══ Records provided

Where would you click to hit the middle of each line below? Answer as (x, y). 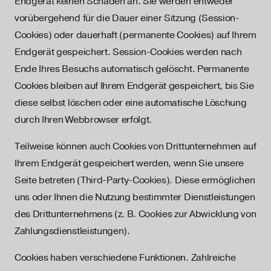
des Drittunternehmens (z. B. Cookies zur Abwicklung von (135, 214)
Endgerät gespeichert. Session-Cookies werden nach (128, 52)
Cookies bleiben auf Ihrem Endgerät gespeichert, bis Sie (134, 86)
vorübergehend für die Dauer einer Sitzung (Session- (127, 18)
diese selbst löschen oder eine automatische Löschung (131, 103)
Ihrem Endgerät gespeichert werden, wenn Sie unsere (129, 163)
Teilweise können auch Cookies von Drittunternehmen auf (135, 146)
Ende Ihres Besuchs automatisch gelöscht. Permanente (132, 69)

════
══ Records provided

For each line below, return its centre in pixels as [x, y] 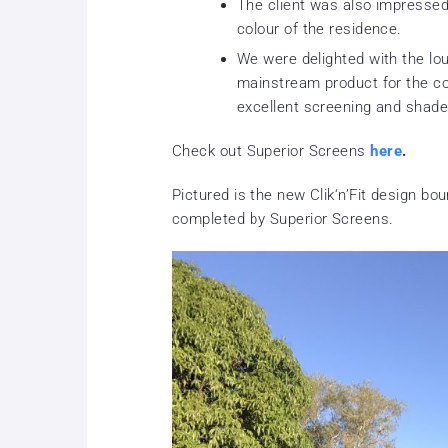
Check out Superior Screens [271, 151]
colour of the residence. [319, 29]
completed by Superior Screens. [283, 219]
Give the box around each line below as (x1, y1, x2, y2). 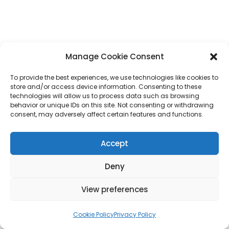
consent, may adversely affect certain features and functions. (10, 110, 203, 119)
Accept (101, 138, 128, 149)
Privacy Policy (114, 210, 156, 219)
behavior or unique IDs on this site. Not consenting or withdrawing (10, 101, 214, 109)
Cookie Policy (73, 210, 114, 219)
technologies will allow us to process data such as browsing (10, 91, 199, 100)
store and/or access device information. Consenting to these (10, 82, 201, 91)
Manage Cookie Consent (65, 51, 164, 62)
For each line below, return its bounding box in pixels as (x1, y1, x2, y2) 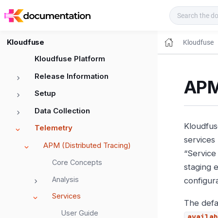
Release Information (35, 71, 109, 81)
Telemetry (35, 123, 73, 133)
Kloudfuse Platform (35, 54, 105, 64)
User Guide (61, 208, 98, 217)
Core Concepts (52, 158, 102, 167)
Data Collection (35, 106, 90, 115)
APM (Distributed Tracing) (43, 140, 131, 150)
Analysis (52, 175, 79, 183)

════

# Directions for this task
Copy the lines above that hold the word "Cookies".

# Solution for this problem
des Drittunternehmens (z. B. Cookies zur Abwicklung von (135, 214)
Endgerät gespeichert. Session-Cookies werden nach (128, 52)
Cookies bleiben auf Ihrem Endgerät gespeichert, bis Sie (134, 86)
Teilweise können auch Cookies von Drittunternehmen auf (135, 146)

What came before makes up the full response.